Over the past few years, diverse data-fusion-based object detection methods have been developed to apply in different scenarios. To review these approaches in detail, we consider them from different perspectives as follows. (1) TIR-V fusion or D-I fusion by judging including 3D information or not. (2) Fusion levels, including pixel level, feature level, decision level, and others [22]. (3) Feature extraction strategies, including traditional method or deep neural network (DNN) models. In this section, we discuss TIR-V based and D-I based methods respectively, and analyze their specific technique details, such as fusion levels and feature extraction strategies.

2.1 TIR-V based methods

Traditional detection methods usually rely on extracting elements in the images manually. Schnelle et al. [23] presented a target detection and tracking method based on pixel-level infrared-visible fusion. The method relied on the Force Protection Surveillance System (FPSS) tracker and finding the brightest pixel in the difference-product image (DPI). Fendri et al. [24] proposed a TIR-V fusion method for robust moving object detection. It mainly applied the inter-frame differences in the background model of the low-level fused image.

There are also some works that use convolutional neural network (CNN) methods in the TIR-V fusion and detection process. Castillo et al. [25] presented a people detection system based on infrared and visible video fusion and INT3-Horus framework. Yao et al. [26] proposed a detection model, named IVF-Mask R-CNN. The model was based on the improved Mask R-CNN [27,28], matched and selected the images of sub-models in two data streams at the decision-making level. Xiao et al. [29] proposed a CNN-based infrared and visible image object detection network.

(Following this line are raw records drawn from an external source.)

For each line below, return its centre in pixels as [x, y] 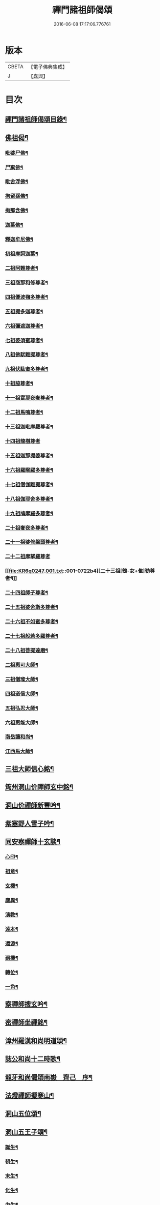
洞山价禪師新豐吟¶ [33, 805]
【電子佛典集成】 [48, 67]
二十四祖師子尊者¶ [27, 593]
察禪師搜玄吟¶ [26, 1004]
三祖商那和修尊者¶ [27, 282]
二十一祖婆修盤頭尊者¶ [32, 542]
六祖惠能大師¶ [22, 722]
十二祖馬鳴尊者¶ [24, 412]

The highlight is that the difference maximum loss function could maximize the difference between features from the two base CNNs and extract the complementary and diverse features.

2.2 D-I based methods

Rapus et al. [30] presented a system for pedestrian recognition through low-resolution 3D-Camera based depth and intensity measurements. This method utilized an AdaBoost head-shoulder detector to generate hypothesis about possible pedestrian positions. It further classified every hypothesis with AdaBoost or support vector machine (SVM) algorithm as pedestrian or not. Enzweiler et al. [31] proposed a multi-level Mixture-of-Experts framework for pedestrian classification. This method extracted complementary features from intensity, dense depth and dense flow data, and it could simplify the complex classification problem as manageable sub-problems. Makris et al. [32] proposed a part-based object recognition framework. The D-I fusion was performed on the local feature level, and the method increased robustness by narrowing the search over the possible detection scales. Beleznai et al. [33] presented a left luggage detection framework. The proposals provided by intensity and depth cues would be combined and validated to produce the final candidates. Keller et al. [34] presented a dense depth and intensity images based pedestrian detection system. This method extracted traditional spatial features and employ a D-I fusion on the classifier level directly. Additionally, there are also numerous target detection or tracking frameworks based on classic neural networks, i.e., VGG-16 [35,36], ResNet [37,38], etc. These methods mainly used RGB-D saliency detection networks.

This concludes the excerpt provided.